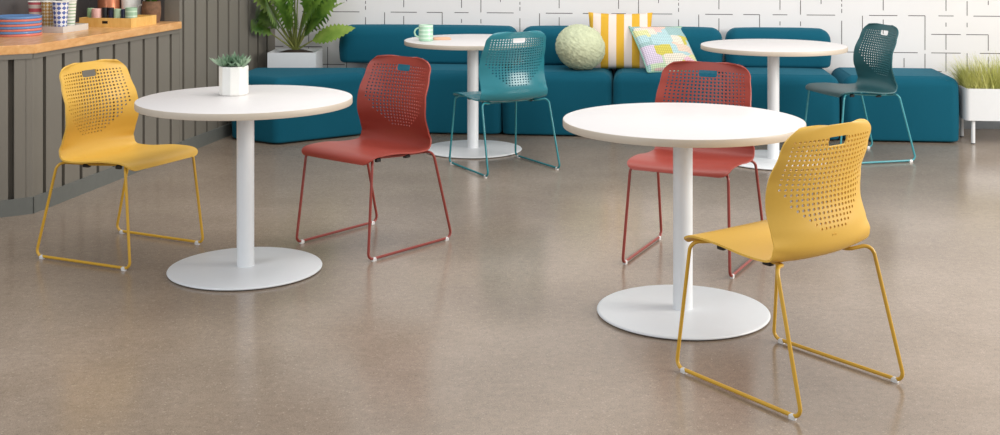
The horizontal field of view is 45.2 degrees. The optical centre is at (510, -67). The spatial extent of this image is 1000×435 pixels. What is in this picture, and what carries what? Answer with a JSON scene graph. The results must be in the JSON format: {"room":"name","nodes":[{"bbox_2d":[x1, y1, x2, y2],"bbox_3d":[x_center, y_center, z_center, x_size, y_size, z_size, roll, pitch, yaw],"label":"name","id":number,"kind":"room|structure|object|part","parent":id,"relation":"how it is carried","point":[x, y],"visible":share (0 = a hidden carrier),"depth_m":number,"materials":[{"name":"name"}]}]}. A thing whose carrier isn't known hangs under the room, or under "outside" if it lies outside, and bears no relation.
{"room":"cafe","nodes":[
{"label":"cafe","id":0,"kind":"room"},
{"bbox_2d":[0,0,163,21],"bbox_3d":[-2.899,-0.007,6.208,0.634,2.900,3.665,0,0,11],"label":"wall niche","id":1,"kind":"object","parent":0,"point":[6,6],"depth_m":7.32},
{"bbox_2d":[164,0,274,141],"bbox_3d":[-2.059,-0.007,8.675,0.105,2.900,1.695,0,0,11],"label":"wall","id":2,"kind":"structure","parent":0,"point":[211,29],"depth_m":8.29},
{"bbox_2d":[181,123,231,148],"bbox_3d":[-2.007,1.400,8.635,0.012,0.085,1.634,0,0,11],"label":"baseboard","id":3,"kind":"structure","parent":2,"relation":"attached to","point":[198,141],"depth_m":8.25,"materials":[{"name":"grey"}]},
{"bbox_2d":[0,128,999,434],"bbox_3d":[1.000,1.493,4.250,14.000,0.100,13.500,0,0,0],"label":"floor","id":4,"kind":"structure","parent":0,"point":[496,327],"depth_m":4.57,"materials":[{"name":"concrete"}]},
{"bbox_2d":[0,29,180,217],"bbox_3d":[-2.514,1.030,6.708,0.538,0.826,2.332,0,0,26],"label":"counter","id":5,"kind":"object","parent":4,"relation":"on","point":[32,105],"visible":0.62,"depth_m":6.40,"materials":[{"name":"grey wood"}]},
{"bbox_3d":[-2.491,1.030,6.218,0.058,0.826,0.059,0,0,-33],"label":"corner post","id":6,"kind":"part","parent":5,"relation":"part of","materials":[{"name":"grey wood"}]},
{"bbox_3d":[-2.472,0.630,6.688,0.441,0.026,2.329,0,0,26],"label":"rail","id":7,"kind":"part","parent":5,"relation":"part of","materials":[{"name":"brown wood"}]},
{"bbox_2d":[0,21,181,54],"bbox_3d":[-2.664,0.594,6.778,0.650,0.046,2.260,0,0,10],"label":"countertop","id":8,"kind":"structure","parent":5,"relation":"on","point":[45,42],"depth_m":6.68,"materials":[{"name":"brown wood"}]},
{"bbox_2d":[0,32,41,36],"bbox_3d":[-2.793,0.564,6.777,0.274,0.014,0.274,0,0,0],"label":"plate","id":9,"kind":"object","parent":8,"relation":"on","point":[39,33],"visible":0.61,"depth_m":6.67,"materials":[{"name":"red ceramic"}]},
{"bbox_2d":[0,30,41,34],"bbox_3d":[-2.797,0.550,6.773,0.274,0.014,0.274,0,0,0],"label":"plate","id":10,"kind":"object","parent":9,"relation":"on","point":[38,31],"visible":0.53,"depth_m":6.65,"materials":[{"name":"blue ceramic"}]},
{"bbox_2d":[0,27,41,31],"bbox_3d":[-2.794,0.536,6.776,0.274,0.014,0.274,0,0,0],"label":"plate","id":11,"kind":"object","parent":10,"relation":"on","point":[40,28],"visible":0.61,"depth_m":6.67,"materials":[{"name":"red ceramic"}]},
{"bbox_2d":[0,25,41,29],"bbox_3d":[-2.794,0.523,6.774,0.274,0.014,0.274,0,0,0],"label":"plate","id":12,"kind":"object","parent":11,"relation":"on","point":[38,26],"visible":0.64,"depth_m":6.65,"materials":[{"name":"blue ceramic"}]},
{"bbox_2d":[0,22,41,26],"bbox_3d":[-2.795,0.509,6.775,0.274,0.014,0.274,0,0,0],"label":"plate","id":13,"kind":"object","parent":12,"relation":"on","point":[35,24],"visible":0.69,"depth_m":6.67,"materials":[{"name":"red ceramic"}]},
{"bbox_2d":[0,20,41,24],"bbox_3d":[-2.795,0.495,6.774,0.274,0.014,0.274,0,0,0],"label":"plate","id":14,"kind":"object","parent":13,"relation":"on","point":[39,21],"visible":0.56,"depth_m":6.65,"materials":[{"name":"blue ceramic"}]},
{"bbox_2d":[0,18,41,21],"bbox_3d":[-2.795,0.482,6.775,0.274,0.014,0.274,0,0,0],"label":"plate","id":15,"kind":"object","parent":14,"relation":"on","point":[36,19],"visible":0.58,"depth_m":6.67,"materials":[{"name":"red ceramic"}]},
{"bbox_2d":[0,14,41,19],"bbox_3d":[-2.794,0.468,6.777,0.274,0.014,0.274,0,0,0],"label":"plate","id":16,"kind":"object","parent":15,"relation":"on","point":[8,16],"visible":1,"depth_m":6.79,"materials":[{"name":"blue ceramic"}]},
{"bbox_2d":[41,23,87,32],"bbox_3d":[-2.719,0.553,7.082,0.330,0.036,0.275,0,0,11],"label":"acrylic tray","id":17,"kind":"object","parent":8,"relation":"on","point":[78,26],"visible":0.47,"depth_m":6.94,"materials":[{"name":"white plastic"}]},
{"bbox_2d":[28,1,41,14],"bbox_3d":[-2.799,0.481,7.079,0.099,0.170,0.099,0,0,0],"label":"paper cup","id":18,"kind":"object","parent":17,"relation":"on","point":[34,7],"visible":0.4,"depth_m":7.04,"materials":[{"name":"red paper"}]},
{"bbox_2d":[40,0,53,26],"bbox_3d":[-2.714,0.479,7.037,0.085,0.174,0.085,0,0,0],"label":"paper cup","id":19,"kind":"object","parent":17,"relation":"on","point":[46,6],"visible":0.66,"depth_m":7.01,"materials":[{"name":"orange paper"}]},
{"bbox_2d":[52,1,68,26],"bbox_3d":[-2.627,0.479,6.994,0.097,0.174,0.097,0,0,0],"label":"paper cup","id":20,"kind":"object","parent":17,"relation":"on","point":[60,8],"visible":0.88,"depth_m":6.96,"materials":[{"name":"white paper"}]},
{"bbox_2d":[62,0,76,25],"bbox_3d":[-2.627,0.480,7.140,0.085,0.172,0.085,0,0,0],"label":"paper cup","id":21,"kind":"object","parent":17,"relation":"on","point":[72,3],"visible":0.43,"depth_m":7.11,"materials":[{"name":"white paper"}]},
{"bbox_2d":[98,0,119,8],"bbox_3d":[-2.605,0.471,7.775,0.140,0.200,0.140,0,0,0],"label":"canister","id":22,"kind":"object","parent":8,"relation":"on","point":[101,3],"visible":0.23,"depth_m":7.71,"materials":[{"name":"orange metal"}]},
{"bbox_2d":[79,15,155,27],"bbox_3d":[-2.456,0.543,7.506,0.345,0.056,0.325,0,0,11],"label":"wooden tray","id":23,"kind":"object","parent":8,"relation":"on","point":[140,20],"visible":0.9,"depth_m":7.36,"materials":[{"name":"brown wood"}]},
{"bbox_2d":[87,8,91,17],"bbox_3d":[-2.619,0.513,7.485,0.048,0.100,0.048,0,0,0],"label":"tumbler","id":24,"kind":"object","parent":23,"relation":"on","point":[88,9],"visible":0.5,"depth_m":7.46,"materials":[{"name":"green ceramic"}]},
{"bbox_2d":[91,8,101,17],"bbox_3d":[-2.572,0.513,7.447,0.060,0.100,0.060,0,0,0],"label":"tumbler","id":25,"kind":"object","parent":23,"relation":"on","point":[95,12],"visible":0.69,"depth_m":7.42,"materials":[{"name":"ceramic"}]},
{"bbox_2d":[102,7,107,17],"bbox_3d":[-2.522,0.510,7.452,0.038,0.106,0.038,0,0,0],"label":"tin","id":26,"kind":"object","parent":23,"relation":"on","point":[104,9],"visible":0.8,"depth_m":7.44,"materials":[{"name":"black metal"}]},
{"bbox_2d":[108,7,113,17],"bbox_3d":[-2.483,0.510,7.452,0.038,0.106,0.038,0,0,0],"label":"tin","id":27,"kind":"object","parent":23,"relation":"on","point":[110,9],"visible":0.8,"depth_m":7.44,"materials":[{"name":"blue metal"}]},
{"bbox_2d":[114,9,120,17],"bbox_3d":[-2.441,0.514,7.448,0.047,0.098,0.047,0,0,0],"label":"tumbler","id":28,"kind":"object","parent":23,"relation":"on","point":[117,12],"visible":0.55,"depth_m":7.43,"materials":[{"name":"ceramic"}]},
{"bbox_2d":[121,9,124,17],"bbox_3d":[-2.397,0.515,7.440,0.043,0.096,0.043,0,0,0],"label":"tumbler","id":29,"kind":"object","parent":23,"relation":"on","point":[122,10],"visible":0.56,"depth_m":7.42,"materials":[{"name":"blue ceramic"}]},
{"bbox_2d":[125,7,136,17],"bbox_3d":[-2.346,0.509,7.413,0.072,0.108,0.072,0,0,0],"label":"tumbler","id":30,"kind":"object","parent":23,"relation":"on","point":[130,12],"visible":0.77,"depth_m":7.38,"materials":[{"name":"green ceramic"}]},
{"bbox_2d":[121,0,144,14],"bbox_3d":[-2.460,0.468,7.804,0.146,0.205,0.124,0,0,-24],"label":"jug","id":31,"kind":"object","parent":8,"relation":"on","point":[124,3],"visible":0.35,"depth_m":7.75,"materials":[{"name":"white ceramic"}]},
{"bbox_2d":[141,0,160,22],"bbox_3d":[-2.311,0.458,7.738,0.216,0.226,0.198,0,0,0],"label":"pot plant","id":32,"kind":"object","parent":8,"relation":"on","point":[153,7],"visible":0.88,"depth_m":7.69,"materials":[{"name":"brown plant"}]},
{"bbox_2d":[36,59,203,270],"bbox_3d":[-1.768,1.015,5.460,0.537,0.855,0.511,0,0,25],"label":"chair","id":33,"kind":"object","parent":4,"relation":"on","point":[115,145],"visible":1,"depth_m":5.52,"materials":[{"name":"yellow plastic"}]},
{"bbox_3d":[-1.854,1.221,5.276,0.537,0.435,0.103,0,0,25],"label":"sled leg","id":34,"kind":"part","parent":33,"relation":"part of","materials":[{"name":"yellow metal"}]},
{"bbox_3d":[-1.682,1.221,5.644,0.537,0.435,0.103,0,0,25],"label":"sled leg","id":35,"kind":"part","parent":33,"relation":"part of","materials":[{"name":"yellow metal"}]},
{"bbox_2d":[134,85,352,290],"bbox_3d":[-1.143,1.074,5.164,0.914,0.737,0.914,0,0,0],"label":"pedestal table","id":36,"kind":"object","parent":4,"relation":"on","point":[244,267],"visible":0.98,"depth_m":5.12,"materials":[{"name":"white laminate"}]},
{"bbox_2d":[210,51,250,95],"bbox_3d":[-1.228,0.613,5.281,0.182,0.185,0.191,0,0,0],"label":"succulent pot","id":37,"kind":"object","parent":36,"relation":"on","point":[233,70],"visible":1,"depth_m":5.22,"materials":[{"name":"white ceramic"}]},
{"bbox_3d":[-1.218,0.642,5.272,0.121,0.127,0.127,0,0,0],"label":"pot","id":38,"kind":"part","parent":37,"relation":"part of","materials":[{"name":"white ceramic"}]},
{"bbox_2d":[232,68,366,142],"bbox_3d":[-1.501,1.212,8.565,0.931,0.461,0.738,0,0,0],"label":"ottoman","id":39,"kind":"object","parent":4,"relation":"on","point":[346,121],"visible":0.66,"depth_m":8.40,"materials":[{"name":"teal fabric"}]},
{"bbox_2d":[250,0,354,67],"bbox_3d":[-1.554,0.720,9.019,0.764,1.446,0.542,0,0,0],"label":"potted plant","id":40,"kind":"object","parent":4,"relation":"on","point":[314,11],"visible":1,"depth_m":9.00,"materials":[{"name":"green plant"}]},
{"bbox_2d":[296,55,451,261],"bbox_3d":[-0.644,1.015,5.626,0.511,0.855,0.537,0,0,39],"label":"chair","id":41,"kind":"object","parent":4,"relation":"on","point":[381,137],"visible":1,"depth_m":5.72,"materials":[{"name":"red plastic"}]},
{"bbox_3d":[-0.802,1.221,5.755,0.103,0.435,0.537,0,0,39],"label":"sled leg","id":42,"kind":"part","parent":41,"relation":"part of","materials":[{"name":"red metal"}]},
{"bbox_3d":[-0.487,1.221,5.497,0.103,0.435,0.537,0,0,39],"label":"sled leg","id":43,"kind":"part","parent":41,"relation":"part of","materials":[{"name":"red metal"}]},
{"bbox_2d":[339,24,518,133],"bbox_3d":[-0.652,1.069,8.985,1.385,0.748,0.685,0,0,6],"label":"module","id":44,"kind":"object","parent":4,"relation":"on","point":[448,75],"visible":0.46,"depth_m":9.05,"materials":[{"name":"teal fabric"}]},
{"bbox_3d":[-0.629,0.840,9.200,1.385,0.290,0.252,0,0,6],"label":"backrest","id":45,"kind":"part","parent":44,"relation":"part of","materials":[{"name":"teal fabric"}]},
{"bbox_3d":[-0.545,1.207,8.950,1.023,0.451,0.638,0,0,6],"label":"seat","id":46,"kind":"part","parent":44,"relation":"part of","materials":[{"name":"teal fabric"}]},
{"bbox_2d":[404,34,535,158],"bbox_3d":[-0.255,1.074,8.014,0.914,0.737,0.914,0,0,0],"label":"pedestal table","id":47,"kind":"object","parent":4,"relation":"on","point":[471,148],"visible":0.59,"depth_m":7.98,"materials":[{"name":"white metal"}]},
{"bbox_2d":[414,24,432,40],"bbox_3d":[-0.570,0.653,7.918,0.115,0.106,0.094,0,0,-42],"label":"mug","id":48,"kind":"object","parent":47,"relation":"on","point":[425,30],"visible":1,"depth_m":7.89,"materials":[{"name":"green ceramic"}]},
{"bbox_2d":[433,37,450,39],"bbox_3d":[-0.462,0.698,8.035,0.116,0.016,0.100,0,0,-7],"label":"note card","id":49,"kind":"object","parent":47,"relation":"on","point":[434,38],"visible":1,"depth_m":7.99,"materials":[{"name":"beige paper"}]},
{"bbox_2d":[449,31,559,177],"bbox_3d":[-0.049,1.015,7.430,0.511,0.855,0.537,0,0,-29],"label":"chair","id":50,"kind":"object","parent":4,"relation":"on","point":[493,89],"visible":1,"depth_m":7.27,"materials":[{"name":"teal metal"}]},
{"bbox_3d":[-0.226,1.221,7.330,0.103,0.435,0.537,0,0,-29],"label":"sled leg","id":51,"kind":"part","parent":50,"relation":"part of","materials":[{"name":"teal metal"}]},
{"bbox_3d":[0.128,1.221,7.529,0.103,0.435,0.537,0,0,-29],"label":"sled leg","id":52,"kind":"part","parent":50,"relation":"part of","materials":[{"name":"teal metal"}]},
{"bbox_2d":[502,26,613,134],"bbox_3d":[0.362,1.069,8.879,0.795,0.748,0.685,0,0,6],"label":"module","id":53,"kind":"object","parent":4,"relation":"on","point":[569,89],"visible":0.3,"depth_m":8.55,"materials":[{"name":"teal fabric"}]},
{"bbox_3d":[0.425,0.840,9.089,0.712,0.290,0.252,0,0,6],"label":"backrest","id":54,"kind":"part","parent":53,"relation":"part of","materials":[{"name":"teal fabric"}]},
{"bbox_3d":[0.358,1.207,8.855,0.792,0.451,0.638,0,0,6],"label":"seat","id":55,"kind":"part","parent":53,"relation":"part of","materials":[{"name":"teal fabric"}]},
{"bbox_2d":[555,24,604,69],"bbox_3d":[0.503,0.823,8.700,0.346,0.337,0.362,0,0,27],"label":"round cushion","id":56,"kind":"object","parent":53,"relation":"on","point":[578,46],"visible":1,"depth_m":8.58,"materials":[{"name":"fabric"}]},
{"bbox_2d":[613,26,722,104],"bbox_3d":[1.157,1.069,8.795,0.811,0.748,0.685,0,0,6],"label":"module","id":57,"kind":"object","parent":4,"relation":"on","point":[630,85],"visible":0.23,"depth_m":8.50,"materials":[{"name":"teal fabric"}]},
{"bbox_2d":[588,12,652,68],"bbox_3d":[0.806,0.791,8.858,0.475,0.420,0.151,0,0,6],"label":"striped cushion","id":58,"kind":"object","parent":57,"relation":"on","point":[621,49],"visible":0.77,"depth_m":8.81,"materials":[{"name":"yellow fabric"}]},
{"bbox_2d":[628,26,696,72],"bbox_3d":[1.124,0.839,8.752,0.459,0.328,0.328,0,0,-21],"label":"cushion","id":59,"kind":"object","parent":57,"relation":"on","point":[658,47],"visible":0.87,"depth_m":8.70,"materials":[{"name":"multicoloured fabric"}]},
{"bbox_3d":[1.143,1.207,8.773,0.788,0.451,0.638,0,0,6],"label":"seat","id":60,"kind":"part","parent":57,"relation":"part of","materials":[{"name":"teal fabric"}]},
{"bbox_3d":[1.180,0.840,9.010,0.810,0.290,0.252,0,0,6],"label":"backrest","id":61,"kind":"part","parent":57,"relation":"part of","materials":[{"name":"teal fabric"}]},
{"bbox_2d":[563,103,805,340],"bbox_3d":[0.655,1.074,4.572,0.914,0.737,0.914,0,0,0],"label":"pedestal table","id":62,"kind":"object","parent":4,"relation":"on","point":[710,313],"visible":0.93,"depth_m":4.54,"materials":[{"name":"white laminate"},{"name":"white powder-coated steel"}]},
{"bbox_2d":[622,61,762,278],"bbox_3d":[0.817,1.015,5.348,0.511,0.855,0.537,0,0,27],"label":"chair","id":63,"kind":"object","parent":4,"relation":"on","point":[707,162],"visible":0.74,"depth_m":5.44,"materials":[{"name":"red plastic"}]},
{"bbox_3d":[0.635,1.221,5.439,0.103,0.435,0.537,0,0,27],"label":"sled leg","id":64,"kind":"part","parent":63,"relation":"part of","materials":[{"name":"red metal"}]},
{"bbox_3d":[0.999,1.221,5.258,0.103,0.435,0.537,0,0,27],"label":"sled leg","id":65,"kind":"part","parent":63,"relation":"part of","materials":[{"name":"red metal"}]},
{"bbox_2d":[701,39,847,170],"bbox_3d":[1.668,1.074,7.629,0.914,0.737,0.914,0,0,0],"label":"pedestal table","id":66,"kind":"object","parent":4,"relation":"on","point":[773,49],"visible":0.72,"depth_m":7.59,"materials":[{"name":"white laminate"},{"name":"white powder-coated steel"}]},
{"bbox_2d":[722,27,839,139],"bbox_3d":[1.941,1.069,8.713,0.811,0.748,0.685,0,0,6],"label":"module","id":67,"kind":"object","parent":4,"relation":"on","point":[795,73],"visible":0.52,"depth_m":8.42,"materials":[{"name":"teal fabric"}]},
{"bbox_3d":[1.981,0.840,8.926,0.775,0.290,0.252,0,0,6],"label":"backrest","id":68,"kind":"part","parent":67,"relation":"part of","materials":[{"name":"teal fabric"}]},
{"bbox_3d":[1.931,1.207,8.690,0.795,0.451,0.638,0,0,6],"label":"seat","id":69,"kind":"part","parent":67,"relation":"part of","materials":[{"name":"teal fabric"}]},
{"bbox_2d":[675,119,903,420],"bbox_3d":[0.898,1.015,3.905,0.511,0.855,0.537,0,0,-36],"label":"chair","id":70,"kind":"object","parent":4,"relation":"on","point":[785,235],"visible":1,"depth_m":3.74,"materials":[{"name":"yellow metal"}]},
{"bbox_3d":[0.735,1.221,3.784,0.103,0.435,0.537,0,0,-36],"label":"sled leg","id":71,"kind":"part","parent":70,"relation":"part of","materials":[{"name":"yellow metal"}]},
{"bbox_3d":[1.061,1.221,4.025,0.103,0.435,0.537,0,0,-36],"label":"sled leg","id":72,"kind":"part","parent":70,"relation":"part of","materials":[{"name":"yellow metal"}]},
{"bbox_2d":[802,23,915,163],"bbox_3d":[2.240,1.015,7.770,0.537,0.855,0.511,0,0,-15],"label":"chair","id":73,"kind":"object","parent":4,"relation":"on","point":[879,80],"visible":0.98,"depth_m":7.83,"materials":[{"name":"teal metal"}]},
{"bbox_3d":[2.188,1.221,7.967,0.537,0.435,0.103,0,0,-15],"label":"sled leg","id":74,"kind":"part","parent":73,"relation":"part of","materials":[{"name":"teal metal"}]},
{"bbox_3d":[2.292,1.221,7.574,0.537,0.435,0.103,0,0,-15],"label":"sled leg","id":75,"kind":"part","parent":73,"relation":"part of","materials":[{"name":"teal metal"}]},
{"bbox_2d":[831,67,958,141],"bbox_3d":[2.735,1.212,8.605,0.794,0.461,0.638,0,0,6],"label":"ottoman","id":76,"kind":"object","parent":4,"relation":"on","point":[929,97],"visible":0.69,"depth_m":8.29,"materials":[{"name":"teal fabric"}]},
{"bbox_2d":[941,48,999,143],"bbox_3d":[3.755,1.119,8.360,1.659,0.646,0.868,0,0,6],"label":"grass planter","id":77,"kind":"object","parent":4,"relation":"on","point":[979,97],"visible":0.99,"depth_m":8.24,"materials":[{"name":"white metal"}]},
{"bbox_3d":[3.208,1.358,8.541,0.027,0.158,0.027,0,0,6],"label":"leg","id":78,"kind":"part","parent":77,"relation":"part of","materials":[{"name":"white metal"}]},
{"bbox_3d":[3.178,1.358,8.252,0.027,0.158,0.027,0,0,6],"label":"leg","id":79,"kind":"part","parent":77,"relation":"part of","materials":[{"name":"white metal"}]},
{"bbox_2d":[275,0,999,77],"bbox_3d":[1.947,-0.007,9.140,9.100,2.900,0.151,0,0,6],"label":"wall","id":80,"kind":"structure","parent":0,"point":[931,32],"depth_m":9.07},
{"bbox_2d":[959,117,999,128],"bbox_3d":[2.287,1.400,9.024,8.400,0.085,0.012,0,0,6],"label":"baseboard","id":81,"kind":"structure","parent":80,"relation":"attached to","point":[967,124],"depth_m":8.89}
]}

◆ ◆ ◆ ◆ ◆

* _Your instructions_: If a line in the entries holds the string "paper", copy it.

* _Response_:
{"bbox_2d":[28,1,41,14],"bbox_3d":[-2.799,0.481,7.079,0.099,0.170,0.099,0,0,0],"label":"paper cup","id":18,"kind":"object","parent":17,"relation":"on","point":[34,7],"visible":0.4,"depth_m":7.04,"materials":[{"name":"red paper"}]},
{"bbox_2d":[40,0,53,26],"bbox_3d":[-2.714,0.479,7.037,0.085,0.174,0.085,0,0,0],"label":"paper cup","id":19,"kind":"object","parent":17,"relation":"on","point":[46,6],"visible":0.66,"depth_m":7.01,"materials":[{"name":"orange paper"}]},
{"bbox_2d":[52,1,68,26],"bbox_3d":[-2.627,0.479,6.994,0.097,0.174,0.097,0,0,0],"label":"paper cup","id":20,"kind":"object","parent":17,"relation":"on","point":[60,8],"visible":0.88,"depth_m":6.96,"materials":[{"name":"white paper"}]},
{"bbox_2d":[62,0,76,25],"bbox_3d":[-2.627,0.480,7.140,0.085,0.172,0.085,0,0,0],"label":"paper cup","id":21,"kind":"object","parent":17,"relation":"on","point":[72,3],"visible":0.43,"depth_m":7.11,"materials":[{"name":"white paper"}]},
{"bbox_2d":[433,37,450,39],"bbox_3d":[-0.462,0.698,8.035,0.116,0.016,0.100,0,0,-7],"label":"note card","id":49,"kind":"object","parent":47,"relation":"on","point":[434,38],"visible":1,"depth_m":7.99,"materials":[{"name":"beige paper"}]},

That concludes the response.